顧愛彬:文學期刊的生存狀況,不用再多言。外國文學雜志感受尤其深刻。我認為,未來的閱讀市場必將分為深閱讀與輕閱讀兩種形式。對更多在互聯網環境中成長起來的讀者而言,其有限的閱讀時間與精力,必然有相當一部分分配給以電子閱讀為主要表現形式的輕閱讀、快速閱讀、興趣閱讀。而文學或者說外國文學,尤其是長篇外國文學,依然會受到一批喜愛外國文學作品的讀者的青睞。在數字出版浪潮的沖擊下,傳統紙質媒體,尤其是紙質外國文學刊物,正在喪失其原有的優勢,讀者正漸漸離去。這一點是毋容置疑的。要想繼續生存,必須跳出傳統的桎梏,力求變革,無論內容還是形式,包括新的傳播方式,都必須適應時代和市場變化發展的要求。否則,很難看到它的未來。
記者:您前不久也在媒體談到,《譯林》確實在“謀變”,那未來有哪些“變化”是值得讀者期待的?

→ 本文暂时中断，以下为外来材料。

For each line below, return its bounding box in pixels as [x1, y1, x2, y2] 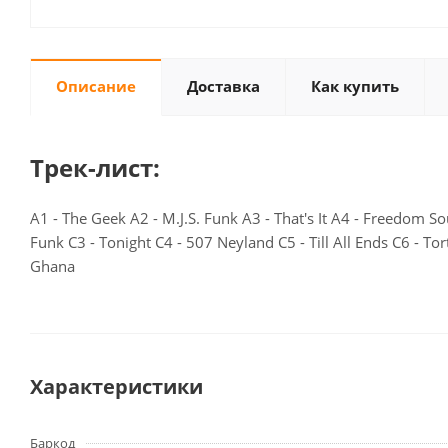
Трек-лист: [30, 151, 160, 185]
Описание [56, 76, 136, 97]
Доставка [187, 76, 260, 97]
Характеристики [30, 373, 203, 401]
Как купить [311, 76, 399, 97]
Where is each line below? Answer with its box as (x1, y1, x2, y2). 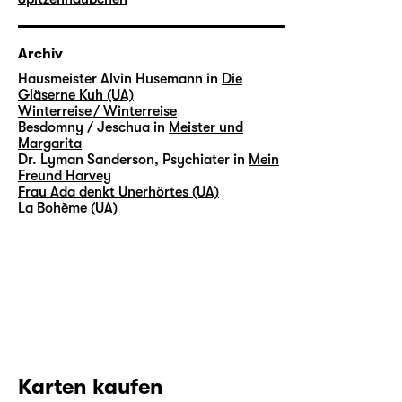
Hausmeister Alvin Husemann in (18, 70, 218, 87)
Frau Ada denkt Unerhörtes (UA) (18, 183, 219, 200)
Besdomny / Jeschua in (18, 118, 165, 135)
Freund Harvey (18, 167, 111, 184)
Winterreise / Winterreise (18, 102, 177, 119)
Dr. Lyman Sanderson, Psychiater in (18, 151, 245, 168)
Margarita (18, 135, 82, 152)
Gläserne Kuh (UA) (18, 86, 134, 103)
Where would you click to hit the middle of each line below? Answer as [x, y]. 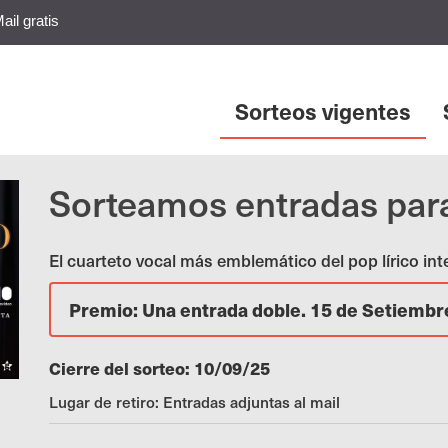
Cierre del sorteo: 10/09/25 [159, 368]
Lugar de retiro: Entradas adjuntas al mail [194, 401]
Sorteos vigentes [323, 110]
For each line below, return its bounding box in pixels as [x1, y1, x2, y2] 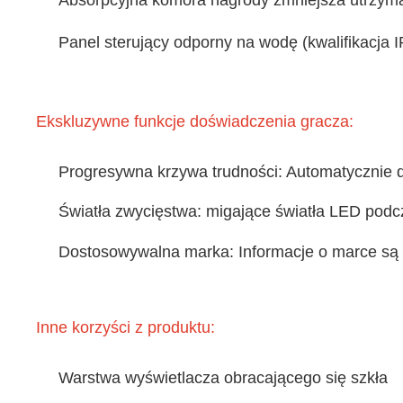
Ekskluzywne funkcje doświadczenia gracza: [36, 112, 354, 130]
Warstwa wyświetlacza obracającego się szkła [58, 369, 388, 388]
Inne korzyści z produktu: [36, 318, 215, 337]
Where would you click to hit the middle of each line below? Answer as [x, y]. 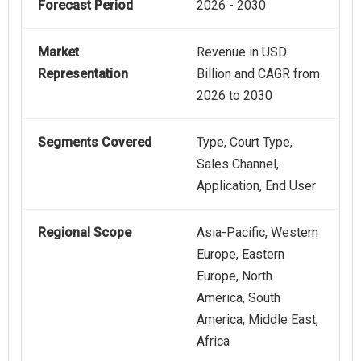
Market [58, 52]
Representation [83, 74]
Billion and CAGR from [258, 74]
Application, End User [256, 186]
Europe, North [234, 276]
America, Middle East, [257, 320]
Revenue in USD [242, 52]
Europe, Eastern [241, 255]
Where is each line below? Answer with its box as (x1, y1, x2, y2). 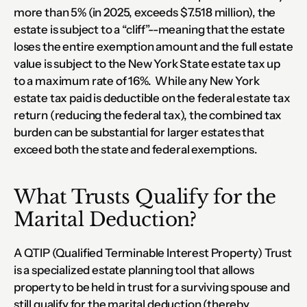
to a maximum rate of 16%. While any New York (14, 73, 260, 88)
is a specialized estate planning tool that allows (14, 262, 254, 277)
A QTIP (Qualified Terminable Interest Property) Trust (14, 245, 292, 260)
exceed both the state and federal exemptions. (14, 142, 258, 156)
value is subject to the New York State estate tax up (14, 56, 281, 71)
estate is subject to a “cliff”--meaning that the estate (14, 22, 285, 36)
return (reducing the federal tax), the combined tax (14, 108, 282, 122)
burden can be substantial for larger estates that (14, 125, 265, 139)
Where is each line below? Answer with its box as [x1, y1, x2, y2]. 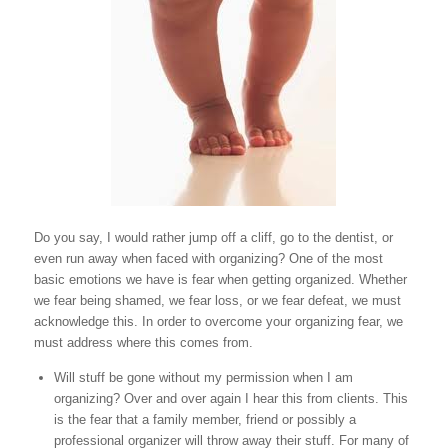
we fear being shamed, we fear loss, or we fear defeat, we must [33, 293, 401, 309]
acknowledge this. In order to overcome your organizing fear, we [33, 314, 403, 330]
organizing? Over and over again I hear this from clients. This [53, 391, 408, 407]
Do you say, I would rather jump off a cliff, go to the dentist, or [33, 230, 393, 246]
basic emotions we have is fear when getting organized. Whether [33, 272, 407, 288]
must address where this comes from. [33, 335, 253, 351]
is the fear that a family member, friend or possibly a [53, 412, 356, 428]
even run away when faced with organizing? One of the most [33, 251, 383, 267]
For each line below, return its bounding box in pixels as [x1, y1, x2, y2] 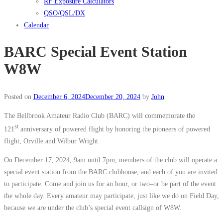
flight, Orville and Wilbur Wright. [4, 136, 100, 145]
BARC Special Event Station [4, 43, 187, 60]
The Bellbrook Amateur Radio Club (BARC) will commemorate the [4, 111, 195, 119]
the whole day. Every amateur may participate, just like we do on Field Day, [4, 191, 219, 200]
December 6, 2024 [33, 92, 85, 101]
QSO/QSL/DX [44, 9, 85, 17]
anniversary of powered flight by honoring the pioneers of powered [18, 124, 210, 133]
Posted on [4, 92, 33, 101]
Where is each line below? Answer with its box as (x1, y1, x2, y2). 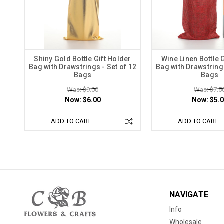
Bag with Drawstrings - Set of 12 (29, 62, 136, 71)
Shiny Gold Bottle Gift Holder (34, 54, 131, 63)
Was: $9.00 (67, 85, 98, 93)
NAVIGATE (169, 189, 209, 199)
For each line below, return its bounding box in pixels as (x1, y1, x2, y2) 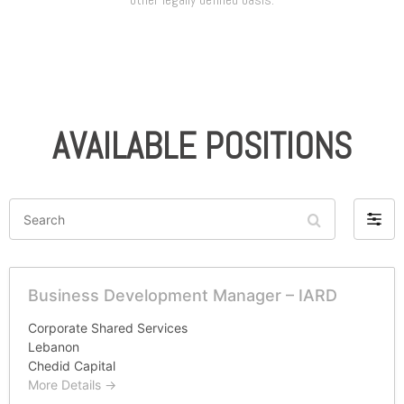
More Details (28, 377, 105, 393)
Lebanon (28, 339, 79, 355)
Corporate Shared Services (28, 320, 188, 336)
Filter (364, 211, 399, 230)
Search (8, 196, 55, 215)
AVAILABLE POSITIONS (52, 124, 352, 170)
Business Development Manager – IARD (28, 286, 337, 306)
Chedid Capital (28, 358, 115, 374)
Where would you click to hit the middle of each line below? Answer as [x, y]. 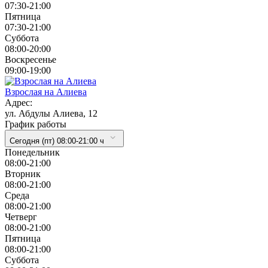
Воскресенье [31, 59]
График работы [36, 124]
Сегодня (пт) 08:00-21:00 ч [57, 141]
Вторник [23, 173]
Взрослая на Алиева [46, 92]
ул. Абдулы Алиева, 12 [51, 113]
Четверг [21, 217]
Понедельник [32, 152]
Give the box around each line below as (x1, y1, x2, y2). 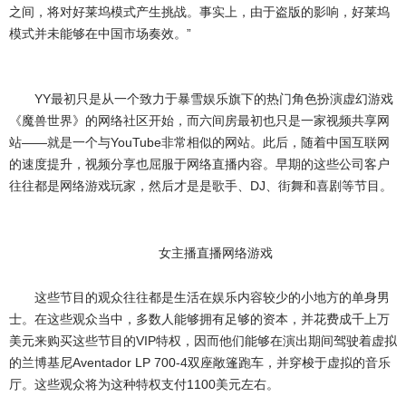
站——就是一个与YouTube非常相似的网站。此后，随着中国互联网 (9, 135, 390, 150)
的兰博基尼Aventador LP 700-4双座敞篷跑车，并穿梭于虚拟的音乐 (9, 355, 391, 370)
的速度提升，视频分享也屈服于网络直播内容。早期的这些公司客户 (9, 157, 390, 171)
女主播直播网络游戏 (159, 246, 273, 260)
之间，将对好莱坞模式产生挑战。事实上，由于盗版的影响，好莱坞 (9, 5, 390, 19)
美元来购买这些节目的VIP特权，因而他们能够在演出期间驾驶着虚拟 (9, 333, 397, 348)
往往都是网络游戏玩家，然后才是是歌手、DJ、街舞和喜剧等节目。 (9, 179, 392, 193)
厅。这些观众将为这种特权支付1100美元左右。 (9, 377, 279, 391)
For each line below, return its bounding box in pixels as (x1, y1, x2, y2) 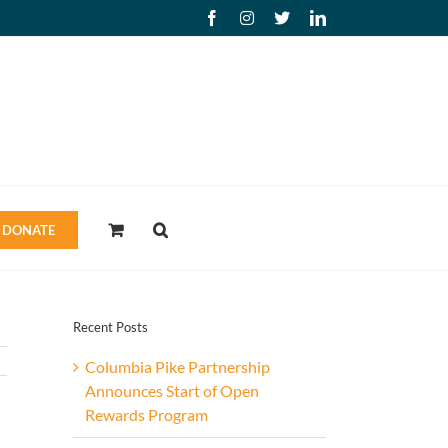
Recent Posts (73, 319, 148, 336)
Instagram (253, 9, 315, 25)
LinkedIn (325, 9, 383, 25)
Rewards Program (85, 404, 208, 424)
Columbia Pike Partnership (85, 356, 270, 376)
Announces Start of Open (85, 380, 259, 400)
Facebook (219, 9, 281, 25)
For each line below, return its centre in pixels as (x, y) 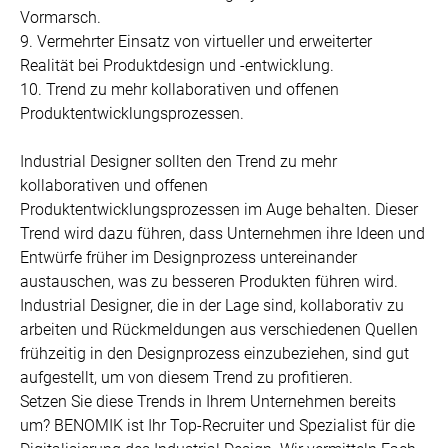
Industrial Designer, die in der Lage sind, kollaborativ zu (212, 305)
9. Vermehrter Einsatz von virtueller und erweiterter (196, 41)
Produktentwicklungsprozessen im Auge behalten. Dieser (219, 209)
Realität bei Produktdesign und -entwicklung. (177, 65)
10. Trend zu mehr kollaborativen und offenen (179, 89)
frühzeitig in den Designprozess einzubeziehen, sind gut (214, 353)
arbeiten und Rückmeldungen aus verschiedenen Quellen (219, 329)
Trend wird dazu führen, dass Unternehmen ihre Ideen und (222, 233)
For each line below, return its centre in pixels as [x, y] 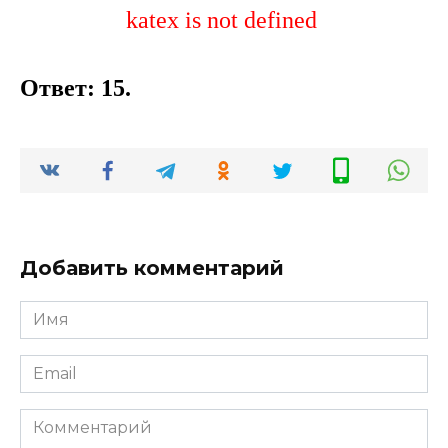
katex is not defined [221, 20]
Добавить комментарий [152, 267]
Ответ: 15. [75, 87]
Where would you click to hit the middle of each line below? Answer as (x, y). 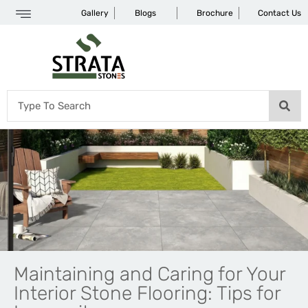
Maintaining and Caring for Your (150, 274)
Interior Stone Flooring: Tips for (147, 293)
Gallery (95, 13)
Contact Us (279, 13)
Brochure (214, 13)
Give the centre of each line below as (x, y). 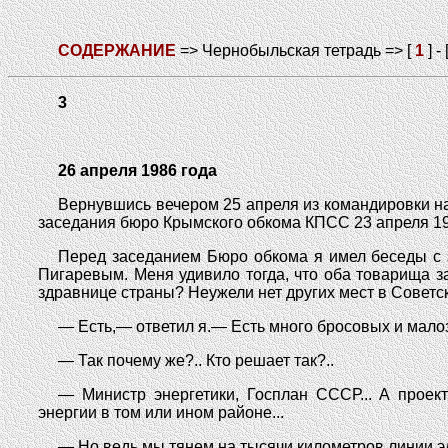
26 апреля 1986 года (137, 170)
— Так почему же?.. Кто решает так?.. (196, 360)
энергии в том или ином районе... (161, 412)
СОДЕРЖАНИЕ (117, 50)
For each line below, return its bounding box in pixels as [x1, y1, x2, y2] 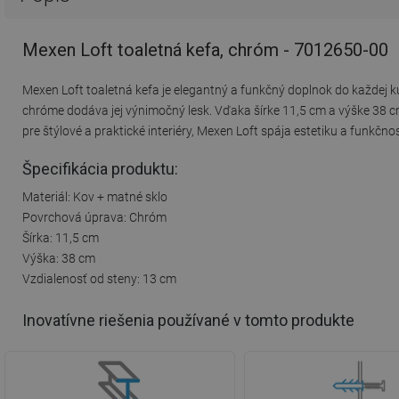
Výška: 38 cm [22, 250, 95, 265]
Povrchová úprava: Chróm [22, 209, 167, 224]
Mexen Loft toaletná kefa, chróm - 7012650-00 [22, 38, 388, 61]
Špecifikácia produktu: [22, 159, 178, 178]
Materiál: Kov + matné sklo [22, 189, 167, 204]
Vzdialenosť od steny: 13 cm [22, 271, 176, 286]
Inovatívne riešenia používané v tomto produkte [22, 311, 354, 330]
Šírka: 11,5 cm [22, 230, 99, 245]
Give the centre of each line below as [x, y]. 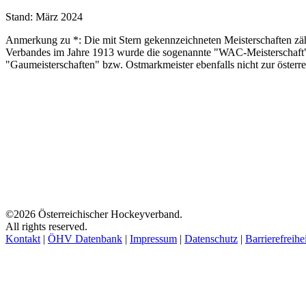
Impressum [153, 239]
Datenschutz [211, 239]
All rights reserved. [46, 226]
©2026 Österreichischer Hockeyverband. [94, 214]
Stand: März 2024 [44, 17]
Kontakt [23, 239]
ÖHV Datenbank [85, 239]
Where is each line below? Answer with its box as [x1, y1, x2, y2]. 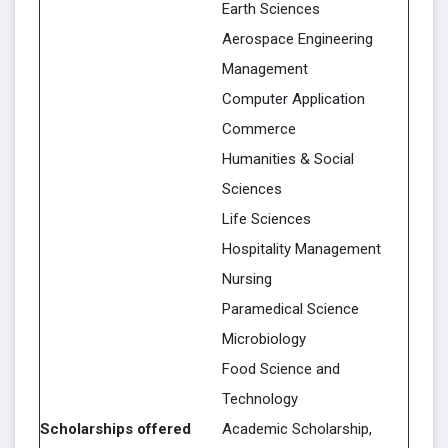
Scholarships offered [40, 420, 191, 438]
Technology [222, 390, 298, 408]
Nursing [222, 270, 272, 288]
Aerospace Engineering [222, 30, 373, 48]
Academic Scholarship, [222, 420, 372, 438]
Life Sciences [222, 210, 311, 228]
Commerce [222, 120, 296, 138]
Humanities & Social [222, 150, 354, 168]
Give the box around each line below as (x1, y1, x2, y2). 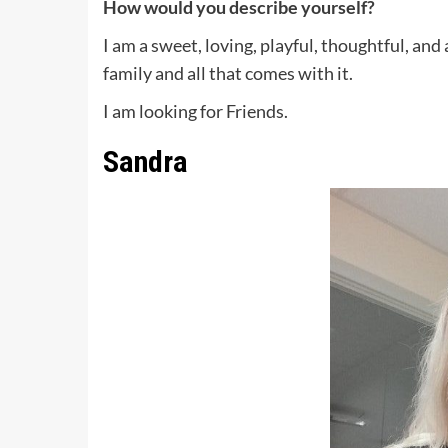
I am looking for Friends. (103, 99, 289, 122)
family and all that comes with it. (103, 61, 354, 84)
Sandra (103, 143, 189, 179)
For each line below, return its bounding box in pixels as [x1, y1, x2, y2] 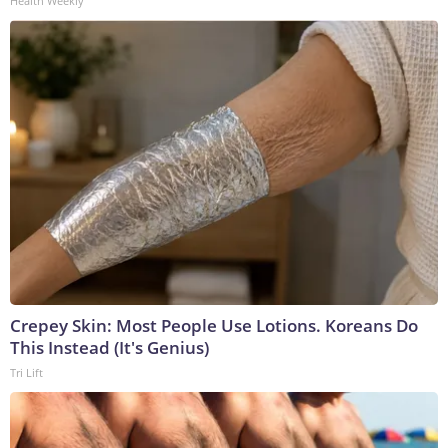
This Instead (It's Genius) [10, 336, 209, 360]
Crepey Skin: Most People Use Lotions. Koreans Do [10, 314, 418, 338]
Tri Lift [10, 365, 43, 381]
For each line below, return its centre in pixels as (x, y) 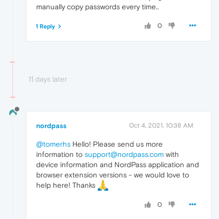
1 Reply (45, 26)
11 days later (48, 79)
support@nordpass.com (124, 154)
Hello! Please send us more (117, 144)
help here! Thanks (67, 185)
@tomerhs (53, 144)
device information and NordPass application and (118, 164)
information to (60, 154)
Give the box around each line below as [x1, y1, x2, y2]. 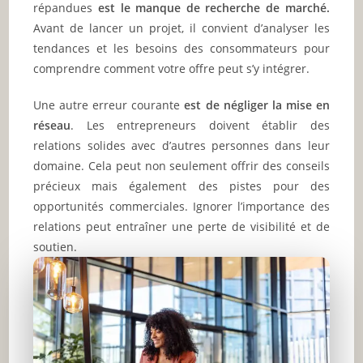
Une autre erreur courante [33, 97, 181, 113]
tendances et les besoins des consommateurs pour [33, 41, 330, 57]
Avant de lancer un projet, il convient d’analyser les [33, 20, 330, 36]
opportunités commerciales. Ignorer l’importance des [33, 199, 330, 215]
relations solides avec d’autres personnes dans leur [33, 138, 330, 154]
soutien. [33, 239, 78, 255]
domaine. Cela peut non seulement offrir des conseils [33, 158, 330, 174]
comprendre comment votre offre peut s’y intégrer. [33, 61, 310, 77]
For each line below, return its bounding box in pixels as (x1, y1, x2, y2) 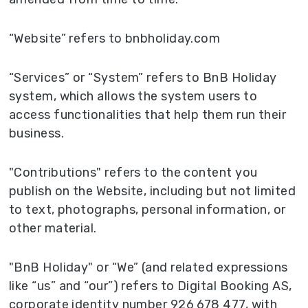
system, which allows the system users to (9, 89, 258, 104)
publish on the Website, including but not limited (9, 184, 296, 199)
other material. (9, 221, 97, 236)
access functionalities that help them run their (9, 107, 287, 123)
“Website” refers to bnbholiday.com (9, 31, 221, 47)
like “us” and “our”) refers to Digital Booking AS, (9, 278, 292, 294)
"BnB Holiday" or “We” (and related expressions (9, 260, 288, 276)
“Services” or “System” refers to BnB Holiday (9, 70, 277, 86)
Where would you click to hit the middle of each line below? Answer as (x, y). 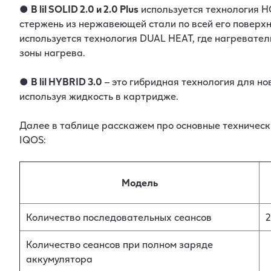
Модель (139, 182)
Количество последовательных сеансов (119, 217)
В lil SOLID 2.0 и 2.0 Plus (85, 9)
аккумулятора (59, 259)
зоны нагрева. (52, 52)
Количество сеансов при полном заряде (119, 244)
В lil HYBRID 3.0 (67, 81)
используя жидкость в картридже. (99, 96)
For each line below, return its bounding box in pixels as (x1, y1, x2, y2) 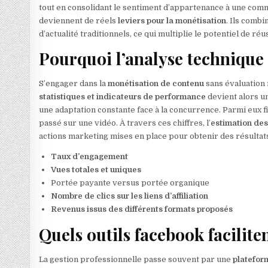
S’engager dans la (39, 79, 108, 89)
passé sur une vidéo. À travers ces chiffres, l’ (39, 118, 211, 128)
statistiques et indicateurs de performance (39, 92, 206, 102)
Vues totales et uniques (51, 165, 142, 175)
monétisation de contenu (108, 79, 205, 89)
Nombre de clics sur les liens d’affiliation (51, 191, 209, 201)
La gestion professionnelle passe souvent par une (39, 254, 233, 264)
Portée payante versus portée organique (51, 178, 210, 188)
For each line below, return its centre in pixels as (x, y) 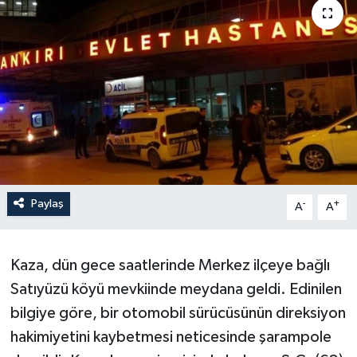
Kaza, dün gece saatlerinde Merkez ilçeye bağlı (170, 265)
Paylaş (47, 203)
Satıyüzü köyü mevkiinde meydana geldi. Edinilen (176, 289)
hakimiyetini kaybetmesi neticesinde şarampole (171, 337)
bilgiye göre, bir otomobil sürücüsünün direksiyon (178, 313)
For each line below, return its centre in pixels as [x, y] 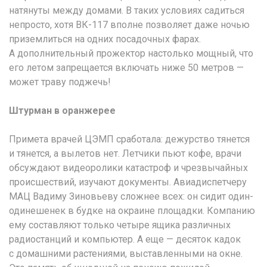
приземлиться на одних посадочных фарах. [105, 39]
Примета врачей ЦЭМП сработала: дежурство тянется [129, 139]
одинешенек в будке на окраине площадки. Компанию [132, 210]
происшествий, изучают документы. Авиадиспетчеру [128, 182]
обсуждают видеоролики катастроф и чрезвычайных [128, 167]
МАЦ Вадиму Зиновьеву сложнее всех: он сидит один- [131, 196]
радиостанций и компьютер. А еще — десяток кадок [125, 239]
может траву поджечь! [60, 82]

顧愛彬:一份擁有幾十年歷史的雜志,謀變絕非易事。一方面是多年心心相印、對我們關愛有加的老讀者,另一方面是初識《譯林》、對我們有更高要求的新讀者。作為雜志主辦方,我們推演過若干種變的途徑。有關于形式的,有關于內容的,也有關于辦刊理念甚至辦刊人員組成的。因為現在具體談還不成熟,所以只能說的是,無論哪一種變化,都不會強行求變,不會因某些短期因素求變,而是會以各種方式去試探讀者,適應市場,最終尋找一條適合《譯林》自身的變革之路。有一點要說的是,《譯林》雜志是一個非常響亮的品牌,有無數讀者一直在默默關注她。她的影響之深之廣,可能是我們先前不曾想見的。前一段時間,一則誤傳《譯林》改刊的消息牽動了很多人的心,這說明《譯林》在好多讀者心里始終占據一塊很重要的位置?!蹲g林》雜志的微博擁有18萬之多的粉絲,時刻關注著她的動向。畢竟,她自1979年創刊以來,陪伴了無數讀者走過了漫長的30多年的成長發展歷程。這些都讓作為出版者的我們深受感動。我們惟有獻上更令人滿意的《譯林》,才能不辜負廣大讀者這一份厚厚的期待和深深的摯愛。